In the material below, find the line with "achievable short-term objectives." and the line with "La lotion démêlante : un", then output both and every line between them exactly, omitting pictures.
........
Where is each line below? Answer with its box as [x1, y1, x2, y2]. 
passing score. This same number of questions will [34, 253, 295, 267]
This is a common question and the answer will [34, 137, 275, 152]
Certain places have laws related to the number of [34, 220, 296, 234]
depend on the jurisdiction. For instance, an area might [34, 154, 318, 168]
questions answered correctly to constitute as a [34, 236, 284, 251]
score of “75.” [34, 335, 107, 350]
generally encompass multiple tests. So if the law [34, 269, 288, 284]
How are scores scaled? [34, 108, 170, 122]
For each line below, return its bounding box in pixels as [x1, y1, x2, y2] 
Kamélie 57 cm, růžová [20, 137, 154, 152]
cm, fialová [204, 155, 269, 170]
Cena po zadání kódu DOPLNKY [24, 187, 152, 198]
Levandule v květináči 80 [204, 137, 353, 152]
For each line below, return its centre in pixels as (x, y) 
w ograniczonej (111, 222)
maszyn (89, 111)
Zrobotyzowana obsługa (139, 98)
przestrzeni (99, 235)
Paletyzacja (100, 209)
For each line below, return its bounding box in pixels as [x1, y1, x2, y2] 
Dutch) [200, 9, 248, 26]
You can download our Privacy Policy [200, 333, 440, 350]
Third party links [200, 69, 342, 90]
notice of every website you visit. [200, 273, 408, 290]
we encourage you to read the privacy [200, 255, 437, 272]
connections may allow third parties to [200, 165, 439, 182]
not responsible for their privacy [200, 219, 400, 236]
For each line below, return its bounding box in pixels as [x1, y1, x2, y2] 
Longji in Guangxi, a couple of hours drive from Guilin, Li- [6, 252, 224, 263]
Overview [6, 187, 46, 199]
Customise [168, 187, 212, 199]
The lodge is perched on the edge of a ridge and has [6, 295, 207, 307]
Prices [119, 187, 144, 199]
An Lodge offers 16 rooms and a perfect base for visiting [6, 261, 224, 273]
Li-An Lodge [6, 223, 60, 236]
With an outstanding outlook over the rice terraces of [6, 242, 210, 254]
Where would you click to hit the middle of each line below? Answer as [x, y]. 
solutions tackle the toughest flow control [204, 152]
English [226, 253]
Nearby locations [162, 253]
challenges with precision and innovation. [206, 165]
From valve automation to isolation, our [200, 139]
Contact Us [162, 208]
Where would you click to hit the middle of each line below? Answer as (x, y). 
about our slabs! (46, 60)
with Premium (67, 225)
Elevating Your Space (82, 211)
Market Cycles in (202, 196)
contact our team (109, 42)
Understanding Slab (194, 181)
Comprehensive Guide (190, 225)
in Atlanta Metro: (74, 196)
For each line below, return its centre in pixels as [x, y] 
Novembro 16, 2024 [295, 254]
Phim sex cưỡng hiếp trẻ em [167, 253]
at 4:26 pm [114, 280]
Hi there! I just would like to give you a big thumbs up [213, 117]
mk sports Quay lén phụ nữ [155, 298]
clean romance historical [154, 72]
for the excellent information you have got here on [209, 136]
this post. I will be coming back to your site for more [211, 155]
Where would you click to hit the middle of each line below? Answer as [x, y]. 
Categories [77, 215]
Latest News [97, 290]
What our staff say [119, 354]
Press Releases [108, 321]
........
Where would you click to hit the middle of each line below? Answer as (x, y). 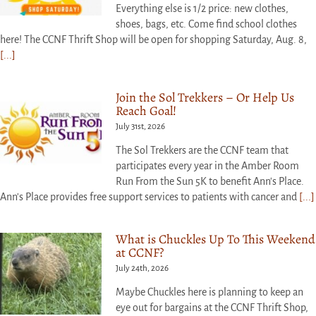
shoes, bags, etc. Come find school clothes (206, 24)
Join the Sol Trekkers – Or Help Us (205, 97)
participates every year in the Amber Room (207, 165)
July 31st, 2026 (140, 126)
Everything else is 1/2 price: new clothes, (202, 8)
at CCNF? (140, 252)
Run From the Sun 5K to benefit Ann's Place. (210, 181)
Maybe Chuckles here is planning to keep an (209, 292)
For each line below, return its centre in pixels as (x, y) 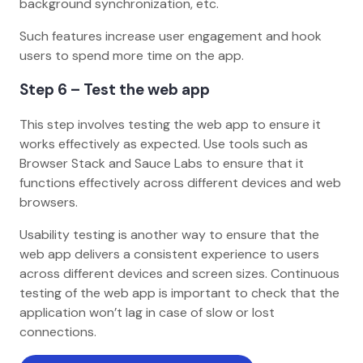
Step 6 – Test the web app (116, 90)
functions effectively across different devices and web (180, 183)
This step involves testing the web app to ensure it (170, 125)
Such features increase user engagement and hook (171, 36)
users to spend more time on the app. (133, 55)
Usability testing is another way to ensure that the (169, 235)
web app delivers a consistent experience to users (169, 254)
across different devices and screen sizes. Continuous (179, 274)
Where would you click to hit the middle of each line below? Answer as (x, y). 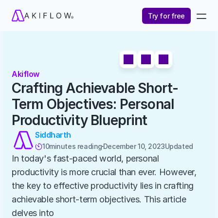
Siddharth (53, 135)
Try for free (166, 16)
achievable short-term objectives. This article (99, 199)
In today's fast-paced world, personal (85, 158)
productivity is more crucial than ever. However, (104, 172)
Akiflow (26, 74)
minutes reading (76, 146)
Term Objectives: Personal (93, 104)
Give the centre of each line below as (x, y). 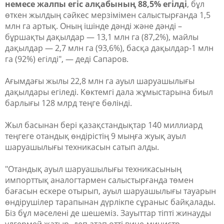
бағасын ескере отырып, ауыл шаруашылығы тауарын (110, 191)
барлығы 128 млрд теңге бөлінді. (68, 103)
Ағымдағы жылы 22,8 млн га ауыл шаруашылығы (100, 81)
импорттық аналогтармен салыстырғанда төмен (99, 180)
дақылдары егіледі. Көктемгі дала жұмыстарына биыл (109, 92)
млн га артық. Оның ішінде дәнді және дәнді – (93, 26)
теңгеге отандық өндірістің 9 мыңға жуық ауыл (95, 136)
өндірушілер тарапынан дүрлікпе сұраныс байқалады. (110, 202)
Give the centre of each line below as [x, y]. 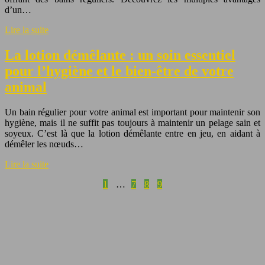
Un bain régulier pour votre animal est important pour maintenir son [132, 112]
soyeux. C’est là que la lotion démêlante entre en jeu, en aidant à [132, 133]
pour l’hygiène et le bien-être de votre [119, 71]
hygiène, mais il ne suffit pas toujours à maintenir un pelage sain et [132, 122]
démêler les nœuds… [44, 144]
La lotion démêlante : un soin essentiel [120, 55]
........
Task result →
achievable short-term objectives. This article (99, 199)
In today's fast-paced world, personal (85, 158)
productivity is more crucial than ever. However, (104, 172)
Akiflow (26, 74)
minutes reading (76, 146)
Term Objectives: Personal (93, 104)
Give the centre of each line below as (x, y). 
бағасын ескере отырып, ауыл шаруашылығы тауарын (110, 191)
барлығы 128 млрд теңге бөлінді. (68, 103)
Ағымдағы жылы 22,8 млн га ауыл шаруашылығы (100, 81)
импорттық аналогтармен салыстырғанда төмен (99, 180)
дақылдары егіледі. Көктемгі дала жұмыстарына биыл (109, 92)
млн га артық. Оның ішінде дәнді және дәнді – (93, 26)
теңгеге отандық өндірістің 9 мыңға жуық ауыл (95, 136)
өндірушілер тарапынан дүрлікпе сұраныс байқалады. (110, 202)
Give the centre of each line below as [x, y]. 
Un bain régulier pour votre animal est important pour maintenir son [132, 112]
soyeux. C’est là que la lotion démêlante entre en jeu, en aidant à [132, 133]
pour l’hygiène et le bien-être de votre [119, 71]
hygiène, mais il ne suffit pas toujours à maintenir un pelage sain et [132, 122]
démêler les nœuds… [44, 144]
La lotion démêlante : un soin essentiel [120, 55]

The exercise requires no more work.